My apologies for the following - the response got to be rather longer than I initially intended. Bryan has asked some good questions, and I doubt that I have answered them fully.

>As a general design principle, the kernel should not depend on a
>non-kernel task for kernel correctness.

This is generally true, but not always. The _usual_ reason for locating part of the system outside the kernel is because it isn't trusted, but that's not necessarily the only reason. Other reasons include design simplicity and debugging convenience.

I think I may have perhaps confused an issue or two here by being inadequately specific. What I said was correct, but incomplete. I was trying to respond to a reasonable question raised by someone I suspected had not had occasion to consider the consequences of user-level drivers.
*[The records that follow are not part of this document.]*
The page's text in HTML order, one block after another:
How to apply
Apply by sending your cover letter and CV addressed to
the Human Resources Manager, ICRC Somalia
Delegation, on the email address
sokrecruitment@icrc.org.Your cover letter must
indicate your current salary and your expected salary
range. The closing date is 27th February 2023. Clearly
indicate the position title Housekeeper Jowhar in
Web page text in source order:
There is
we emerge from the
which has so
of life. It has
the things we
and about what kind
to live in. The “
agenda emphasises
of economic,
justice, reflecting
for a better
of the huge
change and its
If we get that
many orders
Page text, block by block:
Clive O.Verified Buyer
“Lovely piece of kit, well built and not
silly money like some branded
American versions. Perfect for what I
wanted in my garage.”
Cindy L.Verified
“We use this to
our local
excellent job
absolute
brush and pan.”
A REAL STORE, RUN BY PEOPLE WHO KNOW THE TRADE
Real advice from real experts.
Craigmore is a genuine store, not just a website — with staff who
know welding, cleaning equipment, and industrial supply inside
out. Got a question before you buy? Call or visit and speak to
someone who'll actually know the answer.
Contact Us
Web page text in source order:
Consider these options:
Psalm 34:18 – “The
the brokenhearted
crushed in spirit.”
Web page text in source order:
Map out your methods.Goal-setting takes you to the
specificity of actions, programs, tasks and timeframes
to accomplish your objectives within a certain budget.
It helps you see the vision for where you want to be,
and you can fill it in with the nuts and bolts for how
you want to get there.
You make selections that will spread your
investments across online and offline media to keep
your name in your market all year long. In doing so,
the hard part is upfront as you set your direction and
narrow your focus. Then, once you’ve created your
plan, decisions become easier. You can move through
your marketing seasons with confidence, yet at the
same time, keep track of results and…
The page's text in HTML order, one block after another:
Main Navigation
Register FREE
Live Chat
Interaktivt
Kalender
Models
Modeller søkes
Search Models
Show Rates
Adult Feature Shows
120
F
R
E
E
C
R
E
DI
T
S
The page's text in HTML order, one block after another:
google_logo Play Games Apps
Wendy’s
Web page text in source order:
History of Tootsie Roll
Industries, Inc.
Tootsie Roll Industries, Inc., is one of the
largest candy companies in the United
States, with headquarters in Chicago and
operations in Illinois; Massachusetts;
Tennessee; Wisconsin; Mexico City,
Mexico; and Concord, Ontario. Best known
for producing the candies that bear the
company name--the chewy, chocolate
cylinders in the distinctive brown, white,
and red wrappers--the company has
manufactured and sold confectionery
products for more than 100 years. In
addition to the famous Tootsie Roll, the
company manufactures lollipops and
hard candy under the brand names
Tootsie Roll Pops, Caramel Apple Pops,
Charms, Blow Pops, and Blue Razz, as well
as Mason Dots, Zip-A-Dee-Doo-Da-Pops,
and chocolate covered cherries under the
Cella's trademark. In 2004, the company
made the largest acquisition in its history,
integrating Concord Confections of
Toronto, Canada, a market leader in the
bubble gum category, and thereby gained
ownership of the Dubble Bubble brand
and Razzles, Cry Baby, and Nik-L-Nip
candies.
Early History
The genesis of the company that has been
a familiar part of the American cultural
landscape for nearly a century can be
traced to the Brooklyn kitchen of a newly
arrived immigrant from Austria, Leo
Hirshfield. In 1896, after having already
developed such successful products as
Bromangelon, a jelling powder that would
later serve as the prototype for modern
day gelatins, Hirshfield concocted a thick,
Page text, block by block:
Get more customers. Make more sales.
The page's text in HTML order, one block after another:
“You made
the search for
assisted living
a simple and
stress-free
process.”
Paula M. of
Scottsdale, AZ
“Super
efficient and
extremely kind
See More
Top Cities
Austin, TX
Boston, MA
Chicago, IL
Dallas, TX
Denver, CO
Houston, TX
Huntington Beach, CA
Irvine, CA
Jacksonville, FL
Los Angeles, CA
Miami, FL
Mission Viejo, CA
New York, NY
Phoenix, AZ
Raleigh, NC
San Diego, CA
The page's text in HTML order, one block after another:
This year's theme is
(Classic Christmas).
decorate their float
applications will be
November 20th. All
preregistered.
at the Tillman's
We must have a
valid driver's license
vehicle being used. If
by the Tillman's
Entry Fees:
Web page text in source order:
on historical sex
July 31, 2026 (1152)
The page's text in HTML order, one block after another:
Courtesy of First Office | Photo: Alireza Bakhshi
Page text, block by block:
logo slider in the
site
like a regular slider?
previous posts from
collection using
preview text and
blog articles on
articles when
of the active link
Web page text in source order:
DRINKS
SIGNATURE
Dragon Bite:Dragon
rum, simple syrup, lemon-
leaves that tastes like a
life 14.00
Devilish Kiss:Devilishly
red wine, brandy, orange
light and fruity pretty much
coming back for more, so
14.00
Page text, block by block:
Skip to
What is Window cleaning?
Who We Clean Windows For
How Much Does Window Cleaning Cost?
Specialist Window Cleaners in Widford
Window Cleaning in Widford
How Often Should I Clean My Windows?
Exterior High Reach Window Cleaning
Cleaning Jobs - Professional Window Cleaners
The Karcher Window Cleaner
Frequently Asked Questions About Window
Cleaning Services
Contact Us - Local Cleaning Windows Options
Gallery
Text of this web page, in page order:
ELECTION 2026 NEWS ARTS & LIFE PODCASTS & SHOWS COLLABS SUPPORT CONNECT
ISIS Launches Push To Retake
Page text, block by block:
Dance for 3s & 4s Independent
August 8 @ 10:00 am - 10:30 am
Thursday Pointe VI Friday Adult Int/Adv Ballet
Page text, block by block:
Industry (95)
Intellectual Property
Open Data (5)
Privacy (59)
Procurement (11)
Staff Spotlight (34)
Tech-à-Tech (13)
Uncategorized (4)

This may have been a disservice.

A service can be placed outside the kernel for many reasons. The issue is failure propagation. In the event that the service fails, the scope of the failure must be limited to the (transitive) clients of the failed service. Ideally, things fail in a way that allows the service to be repaired in situ.

A corollary is that it is unacceptable for the kernel to block on such a service, though it is acceptable for the kernel to block the clients of the service. It is a design error of major proportions if moving a service outside of the kernel makes it possible for the kernel to arrive at a state where it is unable to make progress due to the failure of a user-level process.

This implies that the kernel must not leave interrupts disabled while running a user task. Actually, I'ld go further and suggest that it's almost always the best policy to have the kernel buffer asynchronous events in a small buffer, as these tend to have strict performance requirements.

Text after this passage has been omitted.